France is simply a country you can’t help falling in love with. It has a beautiful landscape all over what is Europe’s largest national land area and over three quarters of it is arable/pastoral land or forests.
Besides, more than half its borderline neighbors seas, providing the Western European country also with ample seafood stocks. It is where the world’s indisputably finest wine complements all the fresh products the nature blesses the French with.
Thousands of miles away, we — Americans — have always been proud of our alliance with France ever since the War of Independence over two centuries ago. The same definitely goes for the French vis-à-vis the U.S. And today, an estimated number of 10 million French-Americans are a strong component of the unshakeable bond between the two nations.
Naturally, this much of goodwill and mutual admiration have also impacted the food scene on both sides of the Atlantic. While in Paris, people have an easy access to a multitude of brilliant American bars & restaurants, D.C. folks have thankfully the chance to enjoy all of the world-famous French specialties from the hands of true chefs.
Name anything from the glamorous French cuisine — Ratatouille, Coq au Vin, Confit de Canard, and Boeuf Bourguignon or Soufflé au Chocolat, etc. — and you can have it right here in the District almost as good as anywhere in Paris. The following list of restaurants will tell you where exactly to go in town to do that:
Within walking distance from the Eastern Market at 327 7th Street SE is where the cost of that much of comfort is at its lowest. Montmartre, named after the most famous Parisian neighborhood that is home to the majestic Sacré-Coeur basilica, is a French bistro with modern flair and a light, open dining room.
For under $30 per person, you can order any French signature specialty such as a giant bowl of seafood stew — mussels, clams, shrimp and monkfish, as well as various vegetables — or a Cassoulet of delightful beans, duck and bacon.
On Tuesday and Sunday nights, they also offer all bottles of wine at half the price. That, sure, will guarantee a memorable dinner!
The next place on our list is slightly more expensive than Montmartre, but offers a more exquisite dinner at 320 Massachusetts Avenue NE: Bistro Cacao.
Successfully operating two other restaurants in Adams Morgan and Dupont Circle, the Turkish-American Bolukbasi brothers quickly saw the need for an Old European addition to the food scene just northeast of the The National Mall.

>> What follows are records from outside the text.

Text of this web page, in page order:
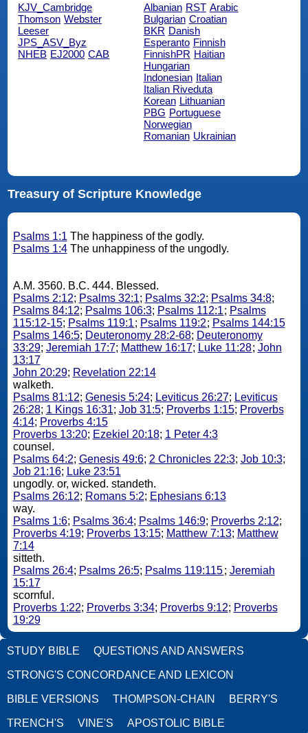
KJV_Cambridge
Thomson Webster
Leeser
JPS_ASV_Byz
NHEB EJ2000 CAB
Albanian RST Arabic
Bulgarian Croatian
BKR Danish
Esperanto Finnish
FinnishPR Haitian
Hungarian
Indonesian Italian
Italian Riveduta
Korean Lithuanian
PBG Portuguese
Norwegian
Romanian Ukrainian
Treasury of Scripture Knowledge
Psalms 1:1 The happiness of the godly.
Psalms 1:4The unhappiness of the ungodly.
A.M. 3560. B.C. 444. Blessed.
Psalms 2:12; Psalms 32:1; Psalms 32:2; Psalms 34:8;
Psalms 84:12; Psalms 106:3; Psalms 112:1; Psalms
115:12-15; Psalms 119:1; Psalms 119:2; Psalms 144:15
Psalms 146:5; Deuteronomy 28:2-68; Deuteronomy
33:29; Jeremiah 17:7; Matthew 16:17; Luke 11:28; John
13:17
John 20:29; Revelation 22:14
walketh.
Psalms 81:12; Genesis 5:24; Leviticus 26:27; Leviticus
26:28; 1 Kings 16:31; Job 31:5; Proverbs 1:15; Proverbs
4:14; Proverbs 4:15
Proverbs 13:20; Ezekiel 20:18; 1 Peter 4:3
counsel.
Psalms 64:2; Genesis 49:6; 2 Chronicles 22:3; Job 10:3;
Job 21:16; Luke 23:51
ungodly. or, wicked. standeth.
Psalms 26:12; Romans 5:2; Ephesians 6:13
way.
Psalms 1:6; Psalms 36:4; Psalms 146:9; Proverbs 2:12;
Proverbs 4:19; Proverbs 13:15; Matthew 7:13; Matthew
7:14
sitteth.
Psalms 26:4; Psalms 26:5; Psalms 119:115; Jeremiah
15:17
scornful.
Proverbs 1:22; Proverbs 3:34; Proverbs 9:12; Proverbs
19:29
STUDY BIBLE QUESTIONS AND ANSWERS
STRONG'S CONCORDANCE AND LEXICON
BIBLE VERSIONS THOMPSON-CHAIN BERRY'S
TRENCH'S VINE'S APOSTOLIC BIBLE

And what they built with the invaluable help of the Turkish-French chef Kemal Deger promises today an exceptional dining experience.
Its concept of bistro-style French cuisine in a romantically charming and comfortable setting that blends the old France with modern, creative touches has proved a brilliant idea. And the restaurant soon became a major destination for even the most fastidious patrons.
Here, you can have a nice Filet Mignon steak with asparagus, potato gratin and black pepper sauce for $32. Vegetarians and others alike could also opt for an invigorating Ratatouille for $24. Keep in mind that the place has a fine bar for those who rather desire quicker bites for less.
Chez Billy Sud
Another top-notch French spot that D.C. foodies should certainly know about is Chez Billy Sud.
Being just a stone’s throw away from the mesmerizing waterfront park in Georgetown, this one has a clear location advantage over the others on this list.
Just imagine having a great French dinner here with your partner and then going on a walk, hand in hand, in the park along the Washington Harbor. Oh I know it sounds just perfect and that’s exactly why we have previously listed it as one of the D.C. restaurants where first dates cannot go wrong.
When you arrive at 1039 31st Street NW, a nice-looking old Georgetown brick house greets you into the bright and elegant decor inside.
Starting right from your first step through the door, you will feel like being teleported to one of the coziest restaurants in a Parisian backstreet. The food, service and the general ambiance here will take your mind off everything else and pave the way for an immaculate dining.
Get a Confit de Canard for $27 or a Loup de Mer for $30. Their craft cocktails, more or less $15 each, will make sure you enjoy every bite regardless of your choice for the main course.
And when the weather is right for it, don’t forget to step outside at its wonderful patio. No food can give a higher pleasure than the one you eat there in the open-air, you will discover.
Of course, though, no list on D.C.’s French restaurants can be complete without Le Diplomate, a tremendously popular upscale spot at 1601 14th Street NW near Logan Circle.
Inside a historic structure that features the artistic spirit of a Parisian brasserie and pays subtle tribute to tradition, Le Diplomate is where, what its owners say, every meal arrives on your table with “a sweeping sense of European drama.” It doesn’t promise anything less than an unforgettable dinner.
Its unbelievably long menu has a variety of Gallic classics, including Soupe à L’oignon Gratinée and Les Escargots de Bourgogne, as well as daily plates such as Bouillabaisse and Cassoulet.
An equally extensive wine list, together with a specialty cocktail program, completes the mind-blowing experience. So much so the fact that it will cost your wallet a three-digit amount won’t be a reason to regret your visit. And whoever you have brought with you here will have difficulty returning the favor anywhere else.